The purging was done behind a locked door, and she would run water which would help to mask the sound, but never really mask the sound. She would run the shower and both taps, and the bathroom would become steamed up. When she did this a mix of sweet and acrid smell would permeate the house. I expect that the ritual which was repeated during each binge session would help her to know when it was all out, when the watermelon came back she was finished. When she was finished, as though somebody had flicked a switch, she was more pleasant to be around again. This process would take around fifteen minutes each time.
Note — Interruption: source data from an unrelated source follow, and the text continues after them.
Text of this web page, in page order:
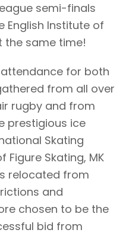
semi-finals
English Institute of
the same time!
for both
from all over
rugby and from
prestigious ice
Skating
Figure Skating, MK
relocated from
and
chosen to be the
bid from
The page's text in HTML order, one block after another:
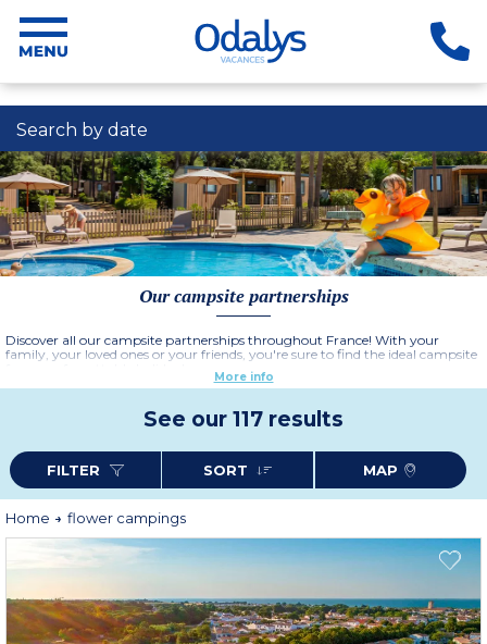
Search by date
Our campsite partnerships
Discover all our campsite partnerships throughout France! With your
family, your loved ones or your friends, you're sure to find the ideal campsite
More info
See our 117 results
FILTER SORT MAP
Home flower campings
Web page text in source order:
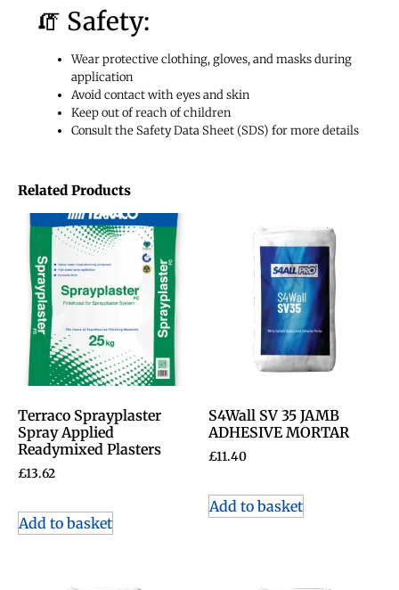
🧯 Safety:
Wear protective clothing, gloves, and masks during
application
Avoid contact with eyes and skin
Keep out of reach of children
Consult the Safety Data Sheet (SDS) for more details
Related Products
Terraco Sprayplaster
Spray Applied
Readymixed Plasters
£13.62
Add to basket
S4Wall SV 35 JAMB
ADHESIVE MORTAR
£11.40
Add to basket
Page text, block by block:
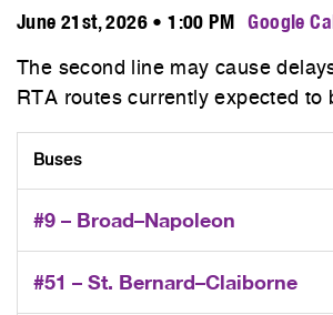
June 21st, 2026 • 1:00 PM Google
The second line may cause
RTA routes currently expected to
Buses
#9 – Broad–Napoleon
#51 – St. Bernard–Claiborne
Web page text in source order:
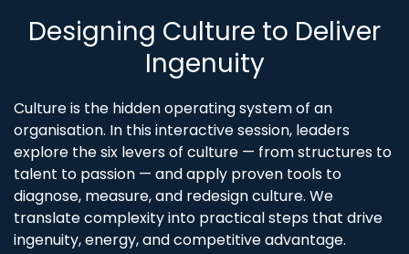
Designing Culture to Deliver
Ingenuity
Culture is the hidden operating system of an
organisation. In this interactive session, leaders
explore the six levers of culture — from structures to
talent to passion — and apply proven tools to
diagnose, measure, and redesign culture. We
translate complexity into practical steps that drive
ingenuity, energy, and competitive advantage.
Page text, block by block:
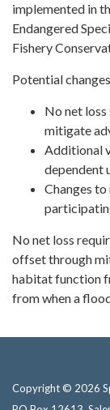
implemented in
Endangered
Fishery
Potential
No net
mitigate
Additional
dependent
Changes
No net loss
offset through
habitat function
from when a
Copyright © 2026
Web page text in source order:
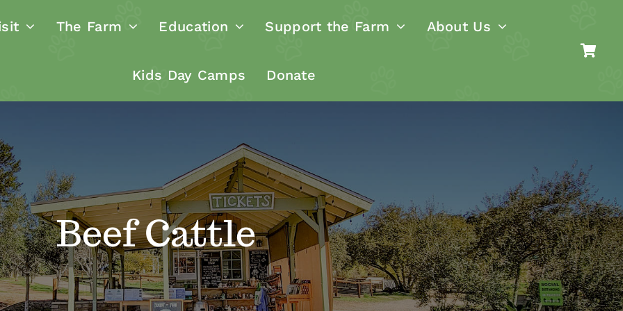
The Farm Education Support the Farm About Us
Kids Day Camps Donate
Beef Cattle
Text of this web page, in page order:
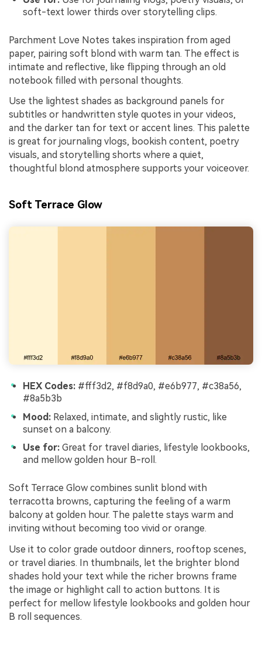
soft-text lower thirds over storytelling clips.
Parchment Love Notes takes inspiration from aged
paper, pairing soft blond with warm tan. The effect is
intimate and reflective, like flipping through an old
notebook filled with personal thoughts.
Use the lightest shades as background panels for
subtitles or handwritten style quotes in your videos,
and the darker tan for text or accent lines. This palette
is great for journaling vlogs, bookish content, poetry
visuals, and storytelling shorts where a quiet,
thoughtful blond atmosphere supports your voiceover.
Soft Terrace Glow
HEX Codes: #fff3d2, #f8d9a0, #e6b977, #c38a56,
#8a5b3b
Mood: Relaxed, intimate, and slightly rustic, like
sunset on a balcony.
Use for: Great for travel diaries, lifestyle lookbooks,
and mellow golden hour B-roll.
Soft Terrace Glow combines sunlit blond with
terracotta browns, capturing the feeling of a warm
balcony at golden hour. The palette stays warm and
inviting without becoming too vivid or orange.
Use it to color grade outdoor dinners, rooftop scenes,
or travel diaries. In thumbnails, let the brighter blond
shades hold your text while the richer browns frame
the image or highlight call to action buttons. It is
perfect for mellow lifestyle lookbooks and golden hour
B roll sequences.
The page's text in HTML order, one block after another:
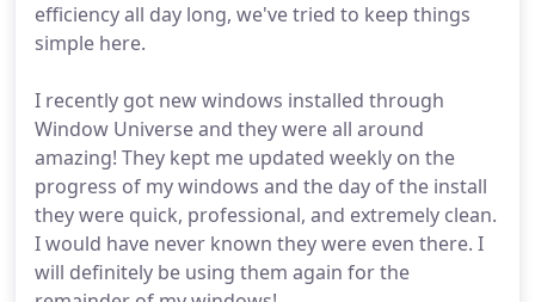
efficiency all day long, we've tried to keep things
simple here.
I recently got new windows installed through
Window Universe and they were all around
amazing! They kept me updated weekly on the
progress of my windows and the day of the install
they were quick, professional, and extremely clean.
I would have never known they were even there. I
will definitely be using them again for the
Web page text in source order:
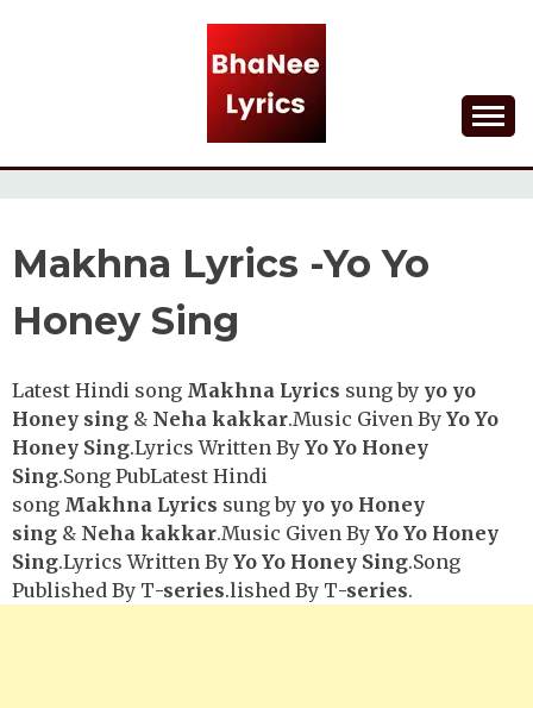
BHANEE LYRICS
Makhna Lyrics -Yo Yo
Honey Sing
Latest Hindi song Makhna Lyrics sung by yo yo
Honey sing & Neha kakkar.Music Given By Yo Yo
Honey Sing.Lyrics Written By Yo Yo Honey
Sing.Song PubLatest Hindi
song Makhna Lyrics sung by yo yo Honey
sing & Neha kakkar.Music Given By Yo Yo Honey
Sing.Lyrics Written By Yo Yo Honey Sing.Song
Published By T-series.lished By T-series.
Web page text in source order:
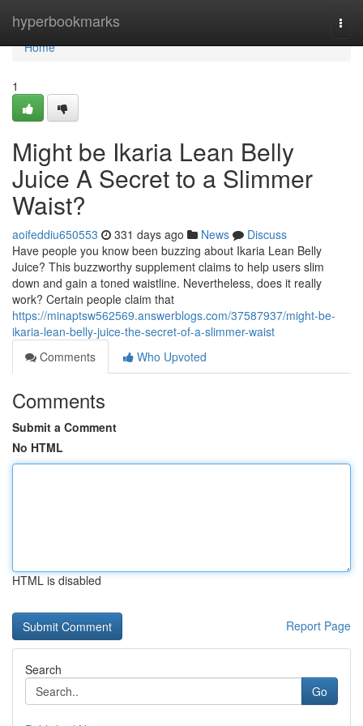
hyperbookmarks
Home
Home
1
Might be Ikaria Lean Belly
Juice A Secret to a Slimmer
Waist?
aoifeddiu650553 331 days ago News
Discuss
Have people you know been buzzing about Ikaria Lean Belly
Juice? This buzzworthy supplement claims to help users slim
down and gain a toned waistline. Nevertheless, does it really
work? Certain people claim that
https://minaptsw562569.answerblogs.com/37587937/might-be-
ikaria-lean-belly-juice-the-secret-of-a-slimmer-waist
Comments
Who Upvoted
Comments
Submit a Comment
No HTML
HTML is disabled
Report Page
Search
Go
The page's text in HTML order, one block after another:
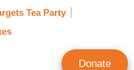
Tea Party
Donate
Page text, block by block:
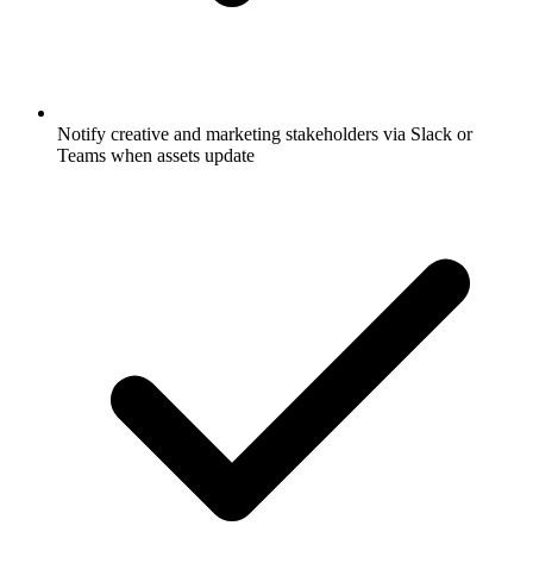
Notify creative and marketing stakeholders via Slack or
Teams when assets update
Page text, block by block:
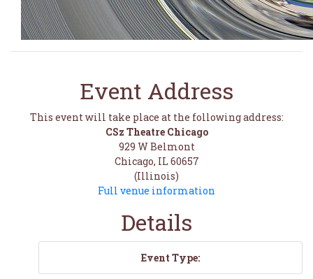
Event Address
This event will take place at the following address:
CSz Theatre Chicago
929 W Belmont
Chicago, IL 60657
(Illinois)
Full venue information
Details
Event Type:
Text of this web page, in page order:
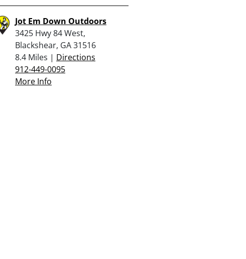
Jot Em Down Outdoors
3425 Hwy 84 West,
Blackshear, GA 31516
8.4 Miles | Directions
912-449-0095
More Info
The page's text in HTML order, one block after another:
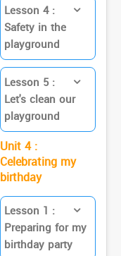
Lesson 4 :
Safety in the
playground
Lesson 5 :
Let's clean our
playground
Unit 4 :
Celebrating my
birthday
Lesson 1 :
Preparing for my
birthday party
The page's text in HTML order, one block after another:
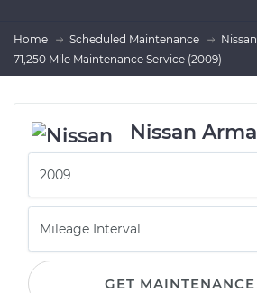
Home Scheduled Maintenance
71,250 Mile Maintenance Service (2009)
Nissan
GET
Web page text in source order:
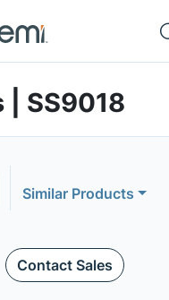
SS9018
Similar Products
Contact Sales
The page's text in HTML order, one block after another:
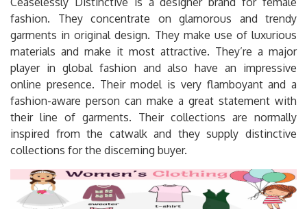
fashion. They concentrate on glamorous and trendy
garments in original design. They make use of luxurious
materials and make it most attractive. They’re a major
player in global fashion and also have an impressive
online presence. Their model is very flamboyant and a
fashion-aware person can make a great statement with
their line of garments. Their collections are normally
inspired from the catwalk and they supply distinctive
collections for the discerning buyer.
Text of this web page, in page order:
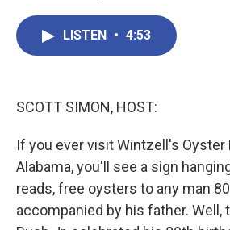
LISTEN • 4:53
SCOTT SIMON, HOST:
If you ever visit Wintzell's Oyster
Alabama, you'll see a sign
reads, free oysters to any man
accompanied by his father. Well,
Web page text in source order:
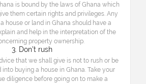
is bound by the laws of Ghana which
them certain rights and privileges. Any
house or land in Ghana should have a
and help in the interpretation of the
property ownership.
3. Don’t rush
that we shall give is not to rush or be
buying a house in Ghana. Take your
diligence before going on to make a
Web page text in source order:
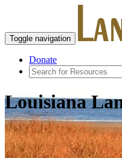
Toggle navigation
Donate
Louisiana
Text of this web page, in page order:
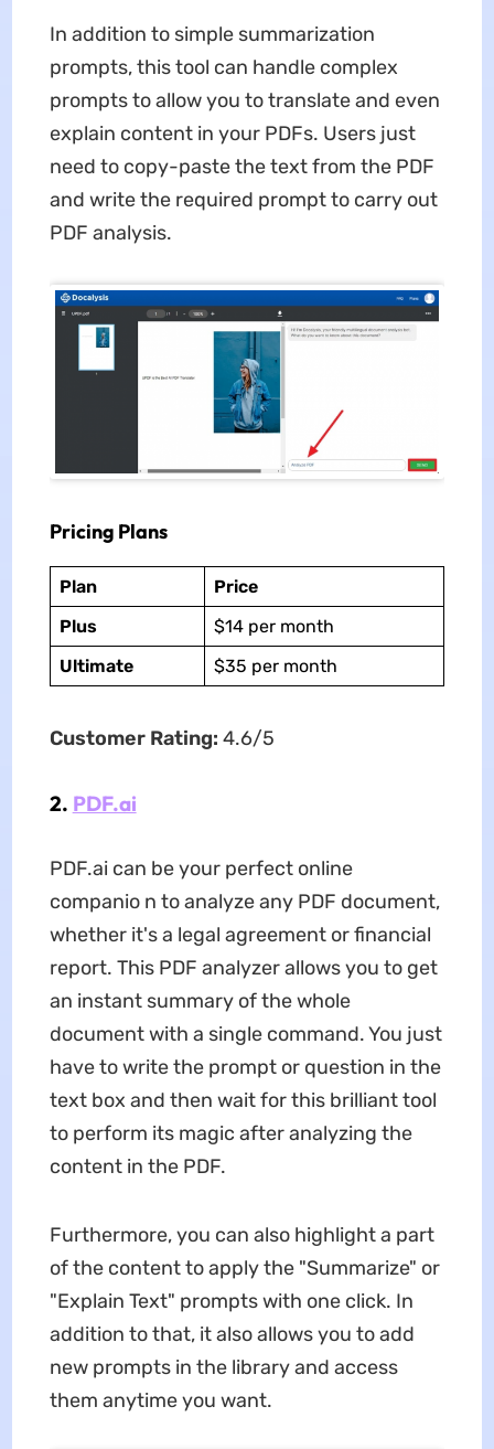
In addition to simple summarization
prompts, this tool can handle complex
prompts to allow you to translate and even
explain content in your PDFs. Users just
need to copy-paste the text from the PDF
and write the required prompt to carry out
PDF analysis.
Pricing Plans
Plan
Price
Plus
$14 per month
Ultimate
$35 per month
Customer Rating: 4.6/5
2. PDF.ai
PDF.ai can be your perfect online
companio n to analyze any PDF document,
whether it's a legal agreement or financial
report. This PDF analyzer allows you to get
an instant summary of the whole
document with a single command. You just
have to write the prompt or question in the
text box and then wait for this brilliant tool
to perform its magic after analyzing the
content in the PDF.
Furthermore, you can also highlight a part
of the content to apply the "Summarize" or
"Explain Text" prompts with one click. In
addition to that, it also allows you to add
new prompts in the library and access
them anytime you want.
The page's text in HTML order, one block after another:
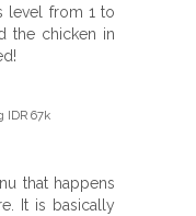
level from 1 to
the chicken in
IDR 67k
that happens
It is basically
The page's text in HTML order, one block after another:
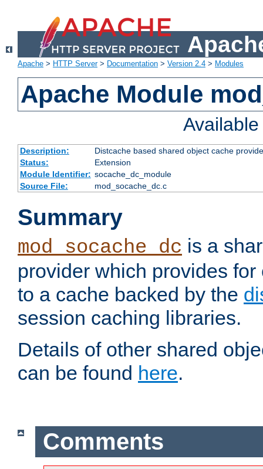
Apache > HTTP Server> Documentation > Version 2.4 > Modules
Apache Module
Description:
Distcache based shared object cache
Status:
Extension
Module Identifier: socache_dc_module
Source File:
mod_socache_dc.c
Summary
mod_socache_dc is a
provider which provides
to a cache backed by the
session caching libraries.
Details of other shared
can be found here.
Comments
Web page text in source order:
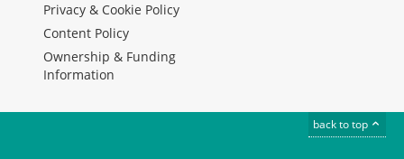
Privacy & Cookie Policy
Content Policy
Ownership & Funding
Information
back to top
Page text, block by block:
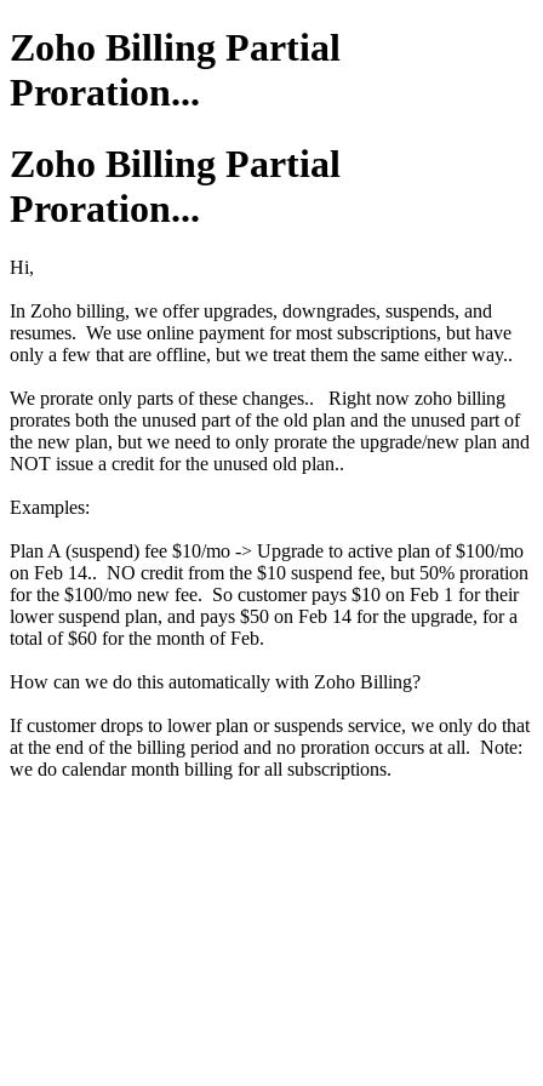
Zoho Billing Partial
Proration...
Zoho Billing Partial
Proration...
Hi,
In Zoho billing, we offer upgrades, downgrades, suspends, and
resumes. We use online payment for most subscriptions, but have
only a few that are offline, but we treat them the same either way..
We prorate only parts of these changes.. Right now zoho billing
prorates both the unused part of the old plan and the unused part of
the new plan, but we need to only prorate the upgrade/new plan and
NOT issue a credit for the unused old plan..
Examples:
Plan A (suspend) fee $10/mo -> Upgrade to active plan of $100/mo
on Feb 14.. NO credit from the $10 suspend fee, but 50% proration
for the $100/mo new fee. So customer pays $10 on Feb 1 for their
lower suspend plan, and pays $50 on Feb 14 for the upgrade, for a
total of $60 for the month of Feb.
How can we do this automatically with Zoho Billing?
If customer drops to lower plan or suspends service, we only do that
at the end of the billing period and no proration occurs at all. Note:
we do calendar month billing for all subscriptions.
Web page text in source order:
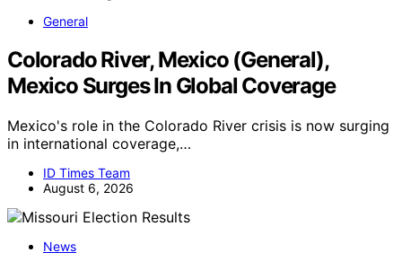
General
Colorado River, Mexico (General),
Mexico Surges In Global Coverage
Mexico's role in the Colorado River crisis is now surging
in international coverage,…
ID Times Team
August 6, 2026
News
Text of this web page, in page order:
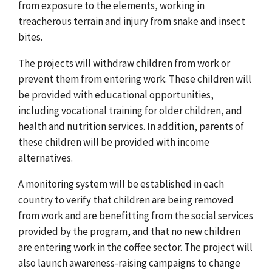
from exposure to the elements, working in
treacherous terrain and injury from snake and insect
bites.
The projects will withdraw children from work or
prevent them from entering work. These children will
be provided with educational opportunities,
including vocational training for older children, and
health and nutrition services. In addition, parents of
these children will be provided with income
alternatives.
A monitoring system will be established in each
country to verify that children are being removed
from work and are benefitting from the social services
provided by the program, and that no new children
are entering work in the coffee sector. The project will
also launch awareness-raising campaigns to change
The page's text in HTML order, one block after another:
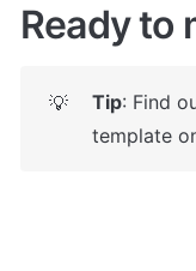
Ready to
💡 Tip: Find
template
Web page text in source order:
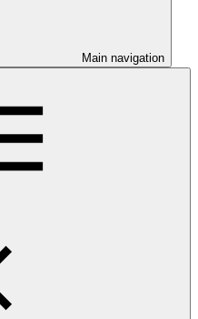
Main navigation
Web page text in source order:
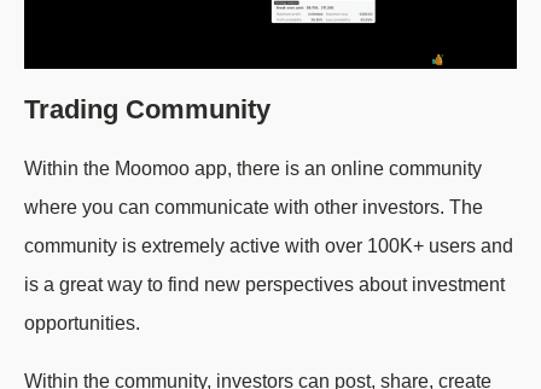
Trading Community
Within the Moomoo app, there is an online community
where you can communicate with other investors. The
community is extremely active with over 100K+ users and
is a great way to find new perspectives about investment
opportunities.
Within the community, investors can post, share, create

The effect seemed to wear off quickly, or rather it seemed that if something happened which upset her, a comment by e-mail from somebody at work, a comment from somebody in the house not necessarily intended to offend but taken that way, she would head back downstairs to the kitchen and start the ritual again.
Being unable to empathize, feeling judged, or criticized when nobody had done anything which would indicate as much, and having a very high need for validation was a catch twenty two situation. If one denied being judgmental she would accuse them of gas-lighting or lying, admitting to it would worse. She would almost always feel that her emotions were invalidated which, given her high need for validation would to her seem a deliberate affront. This was difficult for us, but for her this must be near impossible. Every day is a roller coaster. We lived in fear that any day something would happen, her liver would fail, or her kidneys, and that would signal the end. She lives in fear of so many more things.